_TASK DIRECTIONS_
For this exercise, output the entries below exactly from the line that holds "less : indispensable! (39, 517, 113, 527)" to the line that holds "our attention to", both ends included. No pictures belong in the copy.

━━ SUPPLIED MATERIAL ━━

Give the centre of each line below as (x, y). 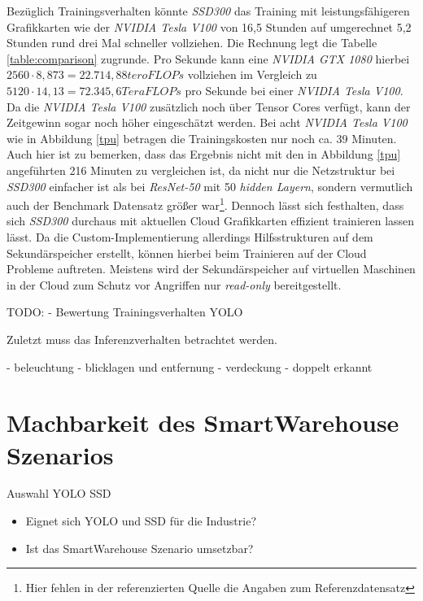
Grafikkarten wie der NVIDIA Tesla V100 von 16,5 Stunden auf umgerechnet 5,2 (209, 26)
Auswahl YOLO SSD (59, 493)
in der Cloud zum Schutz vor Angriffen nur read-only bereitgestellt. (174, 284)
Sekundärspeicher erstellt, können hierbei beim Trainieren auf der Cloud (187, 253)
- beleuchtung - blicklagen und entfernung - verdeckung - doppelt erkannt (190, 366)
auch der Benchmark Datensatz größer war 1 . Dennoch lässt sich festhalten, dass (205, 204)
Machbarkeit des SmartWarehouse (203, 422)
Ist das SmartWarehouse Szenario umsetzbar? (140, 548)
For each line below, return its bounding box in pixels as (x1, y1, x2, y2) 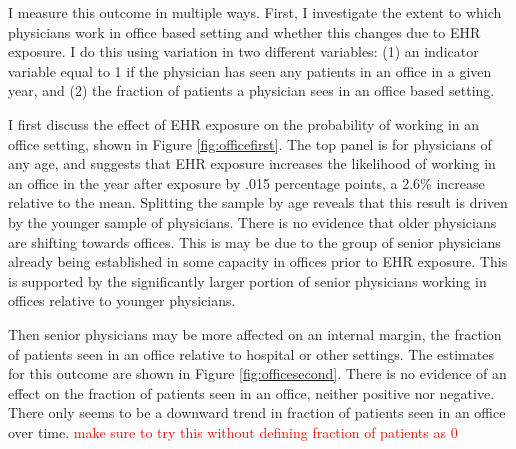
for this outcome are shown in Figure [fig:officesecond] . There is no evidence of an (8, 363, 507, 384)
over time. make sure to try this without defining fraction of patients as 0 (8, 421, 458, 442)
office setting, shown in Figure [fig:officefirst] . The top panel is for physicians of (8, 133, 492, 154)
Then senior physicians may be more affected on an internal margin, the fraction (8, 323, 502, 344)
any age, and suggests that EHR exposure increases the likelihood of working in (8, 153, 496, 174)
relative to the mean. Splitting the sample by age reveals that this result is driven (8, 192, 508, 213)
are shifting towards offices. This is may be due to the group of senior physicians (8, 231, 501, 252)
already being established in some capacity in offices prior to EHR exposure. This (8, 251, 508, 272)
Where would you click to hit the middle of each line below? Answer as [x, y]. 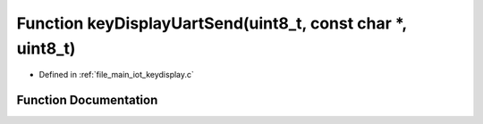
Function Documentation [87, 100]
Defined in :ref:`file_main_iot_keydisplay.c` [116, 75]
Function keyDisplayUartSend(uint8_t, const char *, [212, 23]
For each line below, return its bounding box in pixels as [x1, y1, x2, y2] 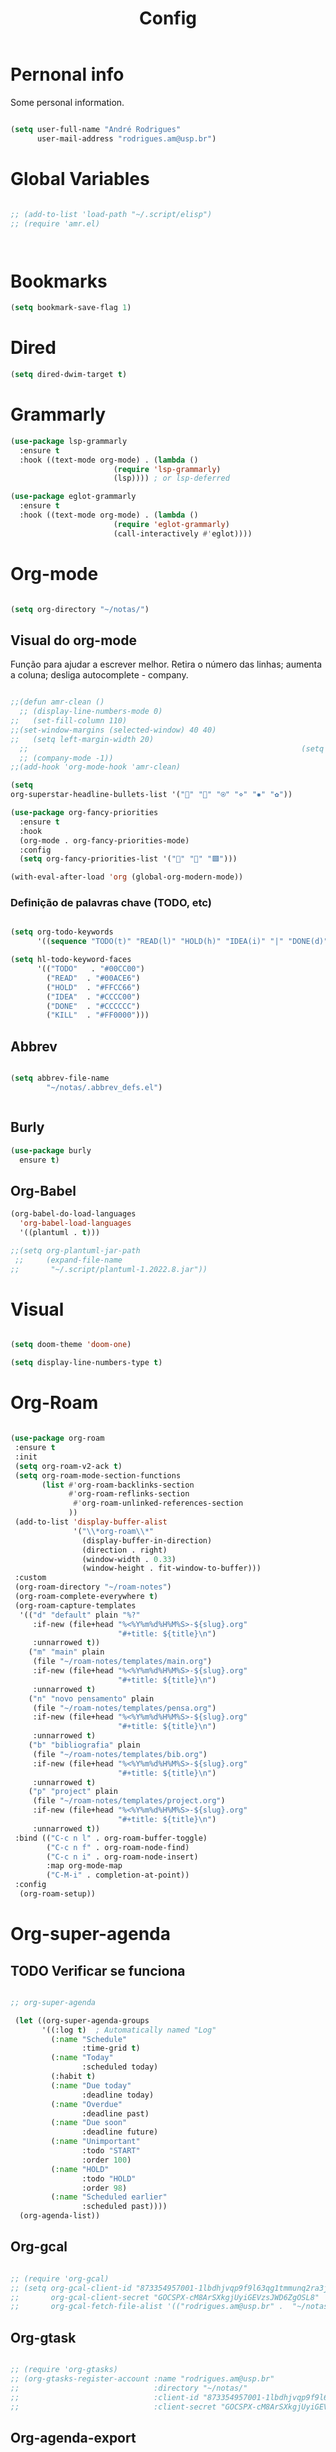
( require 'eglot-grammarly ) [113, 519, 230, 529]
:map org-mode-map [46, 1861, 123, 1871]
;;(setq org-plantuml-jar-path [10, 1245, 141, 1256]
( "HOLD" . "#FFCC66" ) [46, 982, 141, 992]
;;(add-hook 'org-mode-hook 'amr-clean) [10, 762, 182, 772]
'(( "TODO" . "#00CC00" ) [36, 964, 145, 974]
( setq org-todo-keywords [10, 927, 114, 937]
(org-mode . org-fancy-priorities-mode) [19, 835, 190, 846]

━━━
━━ SUPPLIED MATERIAL ━━

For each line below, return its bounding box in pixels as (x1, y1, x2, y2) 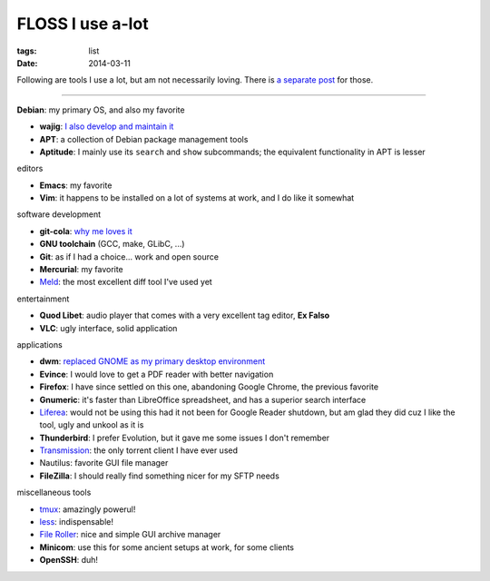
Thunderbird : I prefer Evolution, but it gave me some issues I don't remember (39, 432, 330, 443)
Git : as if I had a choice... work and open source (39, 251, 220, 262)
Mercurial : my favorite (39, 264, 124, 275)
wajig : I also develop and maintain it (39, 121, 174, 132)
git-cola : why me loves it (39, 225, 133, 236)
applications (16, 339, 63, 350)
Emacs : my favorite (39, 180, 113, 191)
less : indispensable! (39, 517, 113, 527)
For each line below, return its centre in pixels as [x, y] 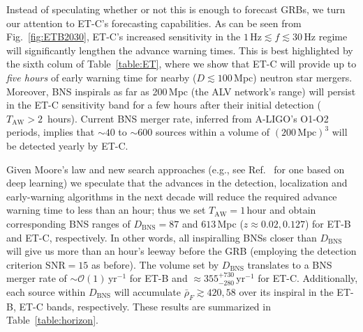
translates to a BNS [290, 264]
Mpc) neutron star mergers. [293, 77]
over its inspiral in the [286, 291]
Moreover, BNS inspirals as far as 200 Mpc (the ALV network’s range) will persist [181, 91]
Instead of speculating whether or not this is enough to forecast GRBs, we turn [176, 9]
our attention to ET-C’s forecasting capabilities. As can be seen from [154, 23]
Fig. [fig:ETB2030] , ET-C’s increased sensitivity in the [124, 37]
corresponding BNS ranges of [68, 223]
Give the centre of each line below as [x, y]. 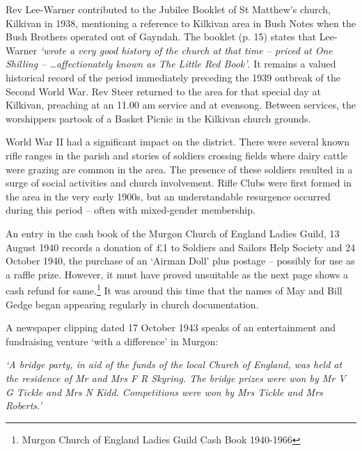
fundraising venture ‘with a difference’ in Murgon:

━━━

_RESULT OF THIS TASK_
less : indispensable! (39, 517, 113, 527)
For each line below, return its centre in pixels as [x, y] 
translates to a BNS [290, 264]
Mpc) neutron star mergers. [293, 77]
over its inspiral in the [286, 291]
Moreover, BNS inspirals as far as 200 Mpc (the ALV network’s range) will persist [181, 91]
Instead of speculating whether or not this is enough to forecast GRBs, we turn [176, 9]
our attention to ET-C’s forecasting capabilities. As can be seen from [154, 23]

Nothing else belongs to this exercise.